The Cultural Changes Zero Trust Security Demands
At the core of a zero trust strategy is re-thinking how companies approach security, from who is involved to what the goal is.
“Zero trust is a strategy designed to stop data breaches, and then to make other cyberattacks unsuccessful,” said John Kindervag, senior vice president, cybersecurity strategy at ON2IT, who is often considered the creator of zero trust.
In most cyberattacks, the goal is to exfiltrate some kind of sensitive data, and zero trust is a framework for designing a system in which that won’t happen.
The basis of a zero trust strategy is to force security decision-makers to step back and think more like CEOs — or to get the CEOs themselves involved.
In many organizations, IT teams in general and especially security teams have been so segregated from the business leadership that they don’t, in the course of their everyday responsibilities, pause to think about how the organization earns money.
Security teams often have very narrow scopes of work, and focus on meeting compliance demands rather than thinking strategically about how to actually protect the company.
Businesses ultimately have to be pragmatic and can’t just turn off all communications.

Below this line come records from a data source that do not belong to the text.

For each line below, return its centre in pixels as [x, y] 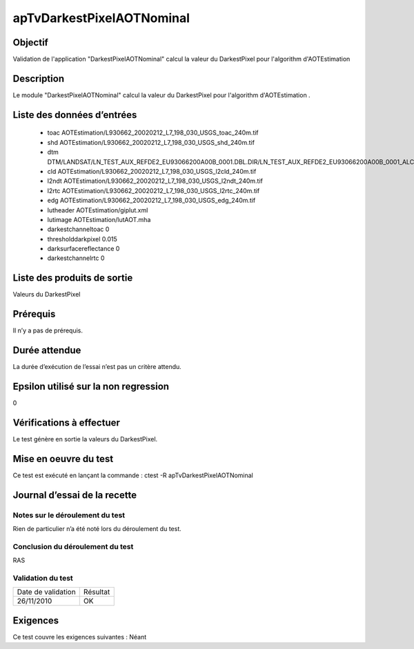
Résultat [97, 592]
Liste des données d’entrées [75, 115]
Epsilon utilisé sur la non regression [91, 386]
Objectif [30, 42]
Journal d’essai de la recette [75, 495]
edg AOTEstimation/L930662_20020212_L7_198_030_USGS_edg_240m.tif [151, 201]
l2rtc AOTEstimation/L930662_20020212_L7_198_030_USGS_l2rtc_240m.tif [154, 190]
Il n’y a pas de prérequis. [48, 330]
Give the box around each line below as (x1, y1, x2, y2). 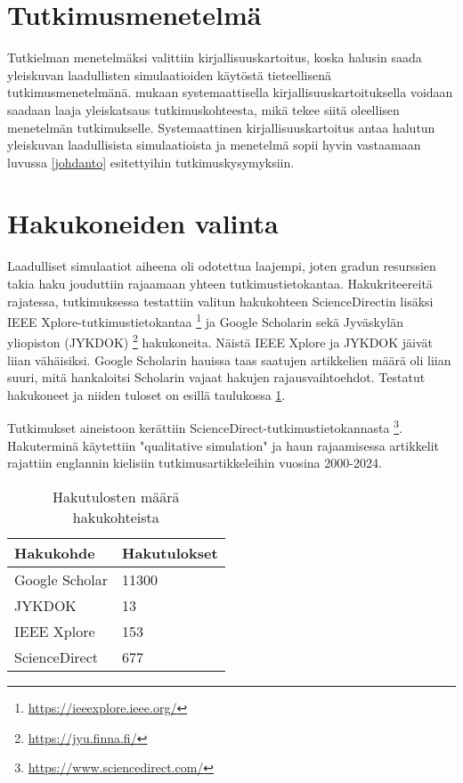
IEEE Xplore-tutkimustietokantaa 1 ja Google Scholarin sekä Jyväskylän (7, 310, 403, 330)
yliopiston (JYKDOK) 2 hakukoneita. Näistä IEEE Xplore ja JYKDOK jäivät (7, 330, 434, 352)
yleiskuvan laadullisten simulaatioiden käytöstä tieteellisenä (7, 65, 332, 84)
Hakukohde (14, 542, 95, 563)
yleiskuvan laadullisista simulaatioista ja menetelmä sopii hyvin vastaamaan (7, 135, 421, 154)
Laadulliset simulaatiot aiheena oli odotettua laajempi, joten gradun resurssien (7, 257, 436, 275)
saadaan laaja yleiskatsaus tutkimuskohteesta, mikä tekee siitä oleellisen (7, 100, 400, 118)
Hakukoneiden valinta (7, 205, 279, 241)
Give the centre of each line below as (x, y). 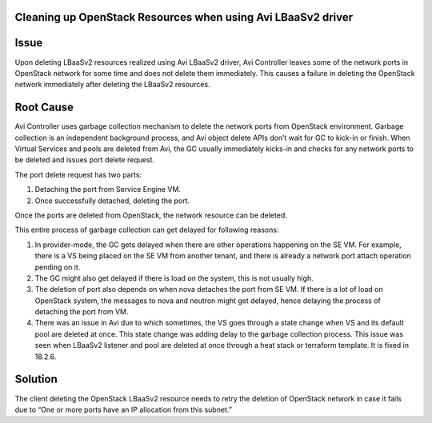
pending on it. (58, 267)
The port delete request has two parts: (78, 174)
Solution (36, 379)
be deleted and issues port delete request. (85, 160)
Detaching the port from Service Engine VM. (108, 190)
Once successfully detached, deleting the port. (112, 201)
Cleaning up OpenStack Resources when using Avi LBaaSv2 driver (184, 17)
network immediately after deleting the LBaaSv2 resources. (113, 85)
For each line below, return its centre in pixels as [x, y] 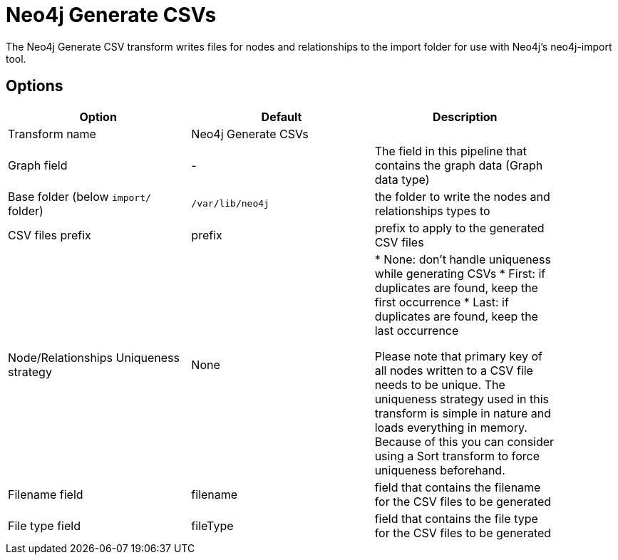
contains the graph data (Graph [459, 165]
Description [465, 116]
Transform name [52, 134]
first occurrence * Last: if [442, 302]
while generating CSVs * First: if [460, 273]
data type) [402, 179]
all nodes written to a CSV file [454, 370]
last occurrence [417, 330]
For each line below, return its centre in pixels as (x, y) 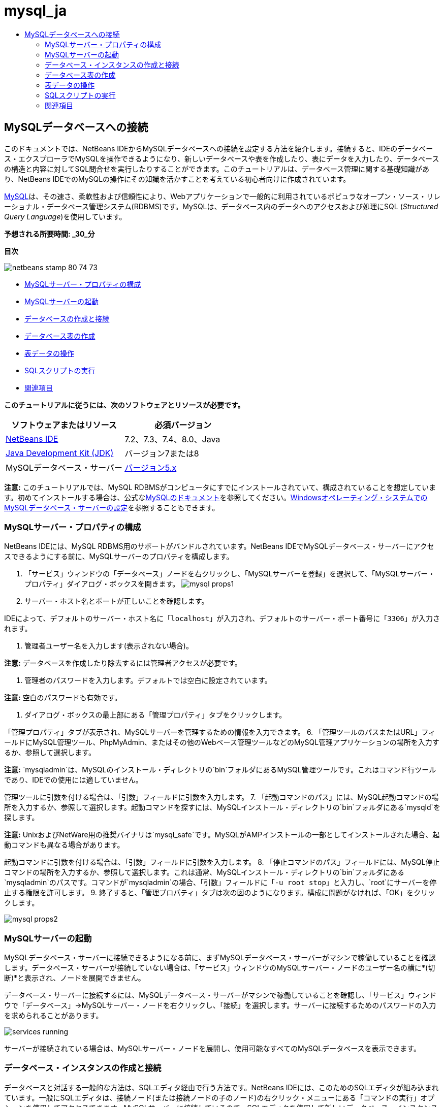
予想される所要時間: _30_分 (50, 234)
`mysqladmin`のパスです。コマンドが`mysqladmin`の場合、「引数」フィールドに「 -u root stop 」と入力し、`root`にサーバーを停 (220, 883)
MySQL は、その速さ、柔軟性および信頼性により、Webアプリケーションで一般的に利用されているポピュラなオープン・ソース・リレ (222, 196)
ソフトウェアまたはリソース (64, 425)
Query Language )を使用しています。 (65, 216)
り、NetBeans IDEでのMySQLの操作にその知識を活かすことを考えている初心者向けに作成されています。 (177, 179)
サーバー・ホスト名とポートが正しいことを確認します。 (117, 601)
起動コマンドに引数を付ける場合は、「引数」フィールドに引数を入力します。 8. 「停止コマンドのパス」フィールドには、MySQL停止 (222, 862)
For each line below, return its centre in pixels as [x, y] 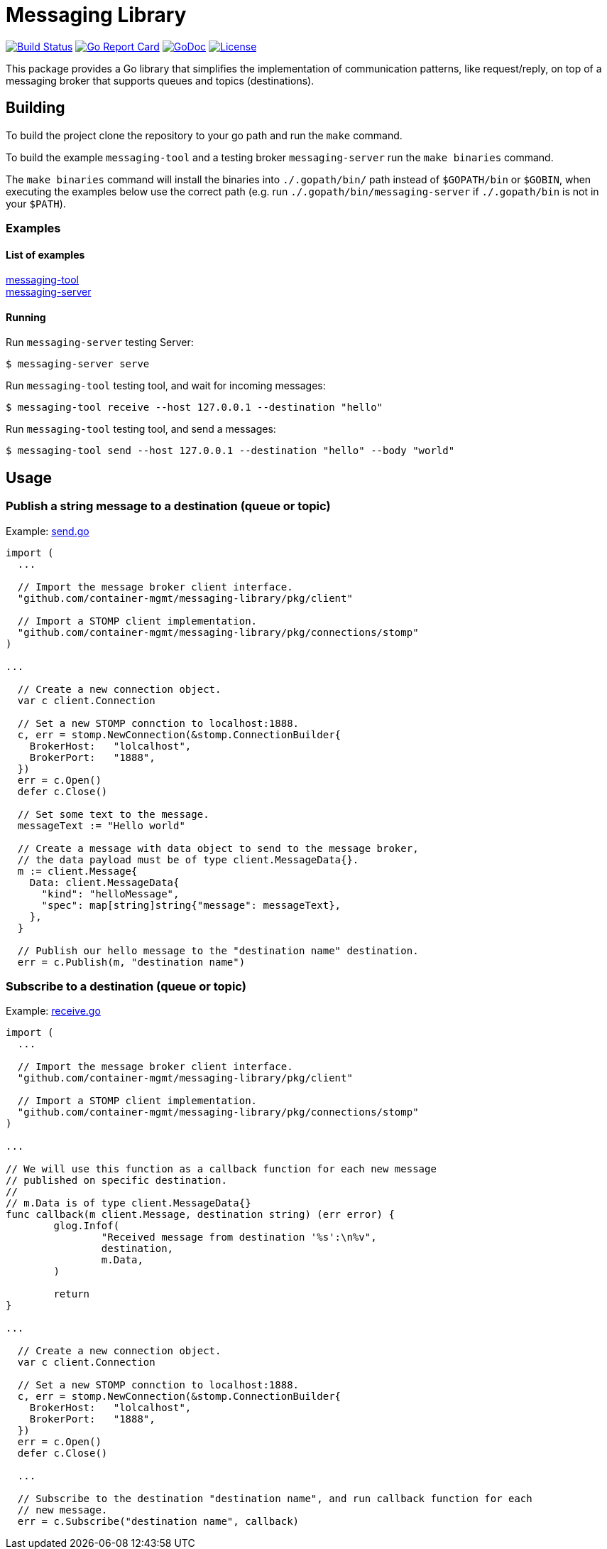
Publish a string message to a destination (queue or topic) [168, 506]
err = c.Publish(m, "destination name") [131, 962]
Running [26, 317]
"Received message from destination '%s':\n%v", [239, 1237]
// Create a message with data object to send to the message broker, [218, 848]
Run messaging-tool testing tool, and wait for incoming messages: [166, 386]
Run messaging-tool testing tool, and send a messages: [141, 429]
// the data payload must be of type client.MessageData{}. [188, 859]
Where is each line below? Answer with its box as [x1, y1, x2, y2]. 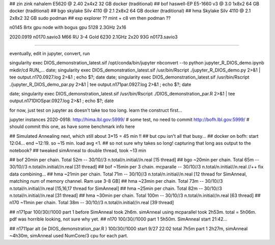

When working on projects with enterprises, the starting point is always to ask what are the things that could hurt the organization the most if they were compromised, and start there, according to Leonid Belkind, chief technology officer and co-founder of Torq, a security automation company.
Top Down, No Silos
Because zero trust focuses not on checking off compliance boxes or blindly following established company protocols but on aligning the security program with the business realities, the strategy is often (but not always) adopted first by executives and imposed on the security team in a top-down manner.
This is a cultural shift: It’s telling the security team that they need to move their focus from protecting laptops from malware to ensuring the company’s core assets are as protected as possible and on a zero trust network.
When working on projects with enterprises, said Leonid Belkind, of Torq, the starting point is always to ask what are the things that could hurt the organization the most if they were compromised, and start there.
Success with zero trust also has to include restructuring the organization. “If you look at traditional organizational structure, they’re organized to stay in silos — the developers, platform engineers, the security teams — and it’s like a relay race where they pass the baton down,” said Ratan Tipirneni, CEO of Tigera, a cloud native application observability company.
“That type of organizational structure will not work when implementing these types of security models. You need to design security policies upfront, even when the code is being built.”
The need for organizational change is one of the reasons Tipirneni thinks that strong executive leadership is nearly always required for success with zero trust.
Though not everyone interviewed for “Trust No One and Automate (Almost) Everything” said that executives must be the champions, Kindervag and Belkind agreed that there is often high-level involvement in moving to zero trust, and involving executives and aligning security with business interests is critical.
Often security folks are hesitant to make changes because they fear being blamed for disruption. It’s possible to dramatically improve zero trust maturity without disrupting the usual IT operations, but the key is incremental improvement.
Start with something that is absolutely critical. “If we’re a bank, we might protect the SWIFT gateway,” Kindervag said, referring to the secure cross-border payment and financial messaging system.
“That’s a manageable project, in contrast to if I say, ‘We’re going to turn the whole network into zero trust,’ everyone’s going to just say, ‘How do we do that?”
Security experts talk about “trust” — trusted users, trusted devices — and design security programs that assume that some humans and computers are by default “trusted.”
But, Kindervag noted, “Trust is a human emotion that has been injected into digital systems for no reason.”
He gave the example of infamous data leakers Edward Snowden and Chelsea Manning for how the trust model fails to protect digital assets, as well as for underlining the role that identity management should play in zero trust systems.
Start implementing a zero trust security strategy slowly, advised John Kindervag, of ON2IT, who is often called the creator of zero trust. A bank, for instance, might start with the SWIFT gateway, the cross-border payment and financial messaging system.
In both cases, Snowden and Manning — a former National Security Agency computer intelligence contractor and a former U.S. Army soldier, respectively — were “trusted” users, using “trusted” devices, who were able to get past powerful authentication systems and who were authorized to access information that they never should have had access to, and download that information.
Moving from a scenario where there even can be a user who’s trusted to one in which, by default, all users are denied unless they have a reason to access the data in question is both a technical challenge as well as a core philosophical/strategic shift. Both are key to zero trust. Considering that, as a 2022 survey by strongDM indicated, 65% of companies use shared logins, it’s a pretty heavy cultural lift.
The main takeaway is that zero trust is a strategy, philosophy, architecture — and not a tool or technology. There are tools that will help you implement zero trust, but effectively implementing zero trust requires much more than purchasing software.